Provided records =

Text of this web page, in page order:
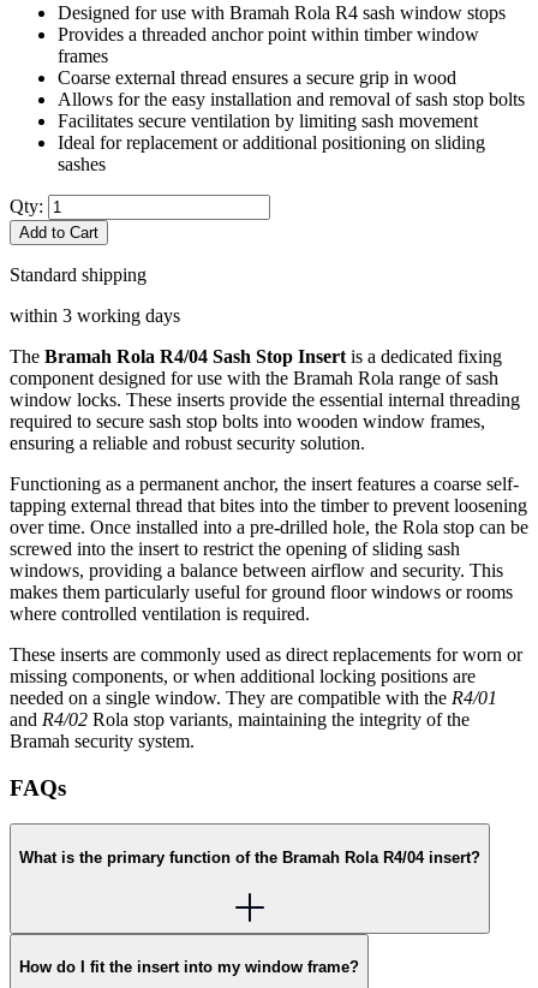
Designed for use with Bramah Rola R4 sash window stops
Provides a threaded anchor point within timber window
frames
Coarse external thread ensures a secure grip in wood
Allows for the easy installation and removal of sash stop bolts
Facilitates secure ventilation by limiting sash movement
Ideal for replacement or additional positioning on sliding
sashes
Qty:
Add to Cart
Standard shipping
within 3 working days
The Bramah Rola R4/04 Sash Stop Insert is a dedicated fixing
component designed for use with the Bramah Rola range of sash
window locks. These inserts provide the essential internal threading
required to secure sash stop bolts into wooden window frames,
ensuring a reliable and robust security solution.
Functioning as a permanent anchor, the insert features a coarse self-
tapping external thread that bites into the timber to prevent loosening
over time. Once installed into a pre-drilled hole, the Rola stop can be
screwed into the insert to restrict the opening of sliding sash
windows, providing a balance between airflow and security. This
makes them particularly useful for ground floor windows or rooms
where controlled ventilation is required.
These inserts are commonly used as direct replacements for worn or
missing components, or when additional locking positions are
needed on a single window. They are compatible with the R4/01
and R4/02 Rola stop variants, maintaining the integrity of the
Bramah security system.
FAQs
What is the primary function of the Bramah Rola R4/04 insert?
How do I fit the insert into my window frame?
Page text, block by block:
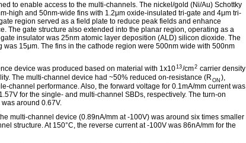
to enable access to the multi-channels. The nickel/gold (Ni/Au) Schottky
high and 50nm-wide fins with 1.2μm oxide-insulated tri-gate and 4μm tri-
region served as a field plate to reduce peak fields and enhance
The gate structure also extended into the planar region, operating as a
insulator was 25nm atomic layer deposition (ALD) silicon dioxide. The
was 15μm. The fins in the cathode region were 500nm wide with 500nm
device was produced based on material with 1x1013/cm2 carrier density
The multi-channel device had ~50% reduced on-resistance (R ON ),
channel performance. Also, the forward voltage for 0.1mA/mm current was
for the single- and multi-channel SBDs, respectively. The turn-on
around 0.67V.
multi-channel device (0.89nA/mm at -100V) was around six times smaller
structure. At 150°C, the reverse current at -100V was 86nA/mm for the
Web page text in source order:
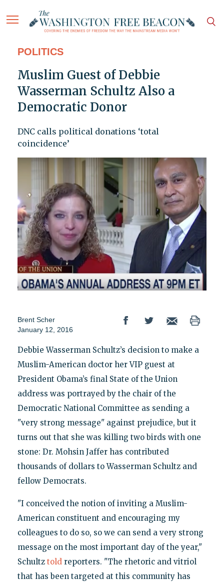
POLITICS
Muslim Guest of Debbie
Wasserman Schultz Also a
Democratic Donor
DNC calls political donations ‘total
coincidence’
Brent Scher
January 12, 2016
Debbie Wasserman Schultz’s decision to make a
Muslim-American doctor her VIP guest at
President Obama’s final State of the Union
address was portrayed by the chair of the
Democratic National Committee as sending a
"very strong message" against prejudice, but it
turns out that she was killing two birds with one
stone: Dr. Mohsin Jaffer has contributed
thousands of dollars to Wasserman Schultz and
fellow Democrats.
"I conceived the notion of inviting a Muslim-
American constituent and encouraging my
colleagues to do so, so we can send a very strong
message on the most important day of the year,"
Schultz toldreporters. "The rhetoric and vitriol
that has been targeted at this community has
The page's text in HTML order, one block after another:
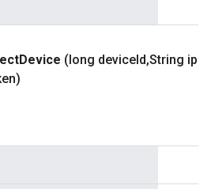
Device (long deviceId,String ip
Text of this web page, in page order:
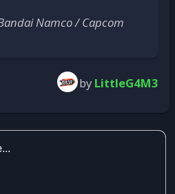
Namco / Capcom
by LittleG4M3
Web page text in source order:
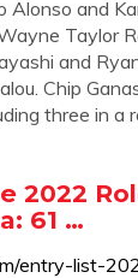
Alonso and
Taylor
and
Chip
three in
2022
61 …
entry-list-
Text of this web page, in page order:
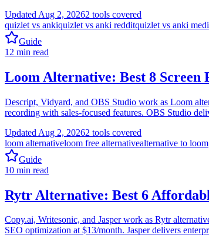
Updated Aug 2, 20262 tools covered
quizlet vs ankiquizlet vs anki redditquizlet vs anki
Guide
12 min read
Loom Alternative: Best 8 Screen
Descript, Vidyard, and OBS Studio work as Loom
recording with sales-focused features. OBS Studio
Updated Aug 2, 20262 tools covered
loom alternativeloom free alternativealternative to loom
Guide
10 min read
Rytr Alternative: Best 6
Copy.ai, Writesonic, and Jasper work as Rytr
SEO optimization at $13/month. Jasper delivers

The task =
Please retype the lines from the one that contains "by LittleG4M3" to the final line of the records, both included, exactly as written and without any pictures.

Task solution =
by LittleG4M3
Web page text in source order:
Alonso and
Taylor
and
Chip
three in
2022
61 …
entry-list-
Text of this web page, in page order:
Updated Aug 2, 20262 tools covered
quizlet vs ankiquizlet vs anki redditquizlet vs anki
Guide
12 min read
Loom Alternative: Best 8 Screen
Descript, Vidyard, and OBS Studio work as Loom
recording with sales-focused features. OBS Studio
Updated Aug 2, 20262 tools covered
loom alternativeloom free alternativealternative to loom
Guide
10 min read
Rytr Alternative: Best 6
Copy.ai, Writesonic, and Jasper work as Rytr
SEO optimization at $13/month. Jasper delivers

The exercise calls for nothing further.